Perl, Selenium, and ASP.NET
I've done a lot of web scraping with Perl over the years, but I hadn't experienced anything quite like the "Next page" link that ASP.NET threw at me this week. The opposite of REST, ASP.NET's ctlPagePlaceHolder
makes the simplest navigation beyond the reach of WWW::Mechanize as far as I can tell. Luckily Selenium came to my rescue.
If you haven't experienced Selenium automation, it's quite impressive. From a normal shell window (OS X Terminal.app in my case) you launch a Java server
selenium-remote-control-1.0.3/selenium-server-1.0.3
$ java -jar selenium-server.jar
and then use WWW::Selenium in your Perl program. As your Perl program runs it launches Firefox on your local workstation and performs whatever commands you issue. In my case this was simply "click 'Next Page'". :)
The Selenium IDE Firefox plugin is great for quickly mocking up what commands you need. Once it's working, drop those commands into your program to get the job done.
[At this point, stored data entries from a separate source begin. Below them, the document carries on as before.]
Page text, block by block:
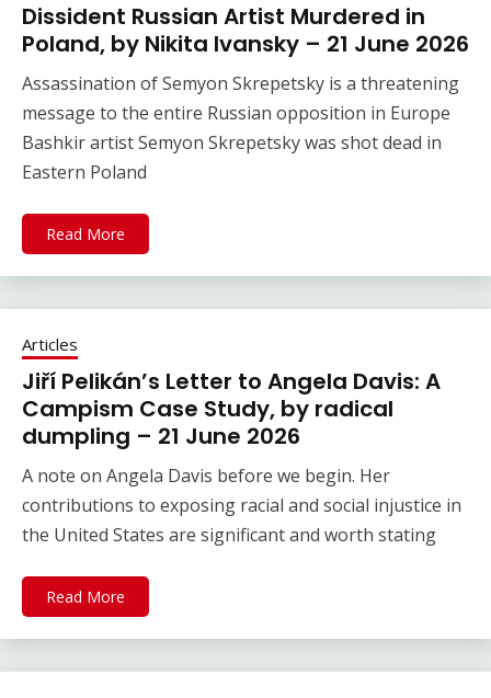
Dissident Russian Artist Murdered in
Poland, by Nikita Ivansky – 21 June 2026
Assassination of Semyon Skrepetsky is a threatening
message to the entire Russian opposition in Europe
Bashkir artist Semyon Skrepetsky was shot dead in
Eastern Poland
Read More
Articles
Jiří Pelikán’s Letter to Angela Davis: A
Campism Case Study, by radical
dumpling – 21 June 2026
A note on Angela Davis before we begin. Her
contributions to exposing racial and social injustice in
the United States are significant and worth stating
Read More
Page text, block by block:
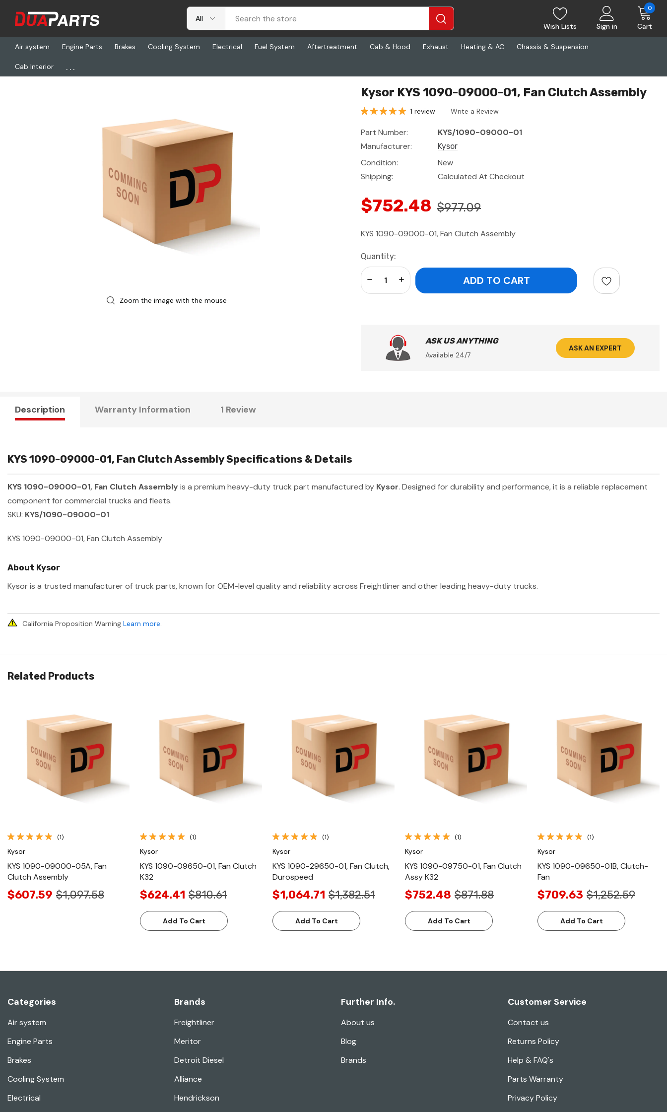
Wish Lists Sign in Cart
0
Air system Engine Parts Brakes Cooling System Electrical Fuel System Aftertreatment Cab & Hood Exhaust Heating & AC Chassis & Suspension
Cab Interior ...
Home Freightliner
Zoom the image with the mouse
Kysor KYS 1090-09000-01, Fan Clutch Assembly
1 review Write a Review
Part Number:
KYS/1090-09000-01
Manufacturer:
Kysor
Condition:
New
Shipping:
Calculated At Checkout
$752.48 $977.09
KYS 1090-09000-01, Fan Clutch Assembly
Current
Stock:
Quantity:
Increase Quantity:
Decrease Quantity:
ASK US ANYTHING
Available 24/7
ASK AN EXPERT
Description Warranty Information 1 Review
KYS 1090-09000-01, Fan Clutch Assembly Specifications & Details
KYS 1090-09000-01, Fan Clutch Assembly is a premium heavy-duty truck part manufactured by Kysor. Designed for durability and performance, it is a reliable replacement
component for commercial trucks and fleets.
SKU: KYS/1090-09000-01
KYS 1090-09000-01, Fan Clutch Assembly
About Kysor
Kysor is a trusted manufacturer of truck parts, known for OEM-level quality and reliability across Freightliner and other leading heavy-duty trucks.
California Proposition Warning Learn more.
Related Products
Quick View
(1)
Kysor
KYS 1090-09000-05A, Fan
Clutch Assembly
$607.59 $1,097.58
Quick View
(1)
Kysor
KYS 1090-09650-01, Fan Clutch
K32
$624.41 $810.61
Add To Cart
Quick View
(1)
Kysor
KYS 1090-29650-01, Fan Clutch,
Durospeed
$1,064.71 $1,382.51
Add To Cart
Quick View
(1)
Kysor
KYS 1090-09750-01, Fan Clutch
Assy K32
$752.48 $871.88
Add To Cart
Quick View
(1)
Kysor
KYS 1090-09650-01B, Clutch-
Fan
$709.63 $1,252.59
Add To Cart
Categories
Air system
Engine Parts
Brakes
Cooling System
Electrical
Brands
Freightliner
Meritor
Detroit Diesel
Alliance
Hendrickson
Further Info.
About us
Blog
Brands
Customer Service
Contact us
Returns Policy
Help & FAQ's
Parts Warranty
Privacy Policy

It's disturbing to me that ASP.NET is so convoluted by default that I need Selenium for some operations. (I can't imagine anyone went out of their way to make automation of their site this difficult intentionally.) But I sure am glad it's available when I need it. What should have been ?page=2
turned into me harnessing untold volumes of source code (Selenium + Firefox!) to get the job done.
Oh well. Such is the way of the world sometimes. :)
The nice weather is holding out here in Omaha, Nebraska, USA. Still motorcycle weather, and the trees are pretty in the light industrial park Mutation Grid now calls home.
Have you read my tutorial Using WWW::Selenium To Test Or Automate An Ajax Website? Some of the problems I outlined with getting Selenium running are no longer valid (they have been resolved) but the rest should still be useful.
Presumably WWW::Mechanize::Firefox would be similarly helpful
Chickenfoot, while not Perl, offers alternative web scraping powers when normal approaches don't work.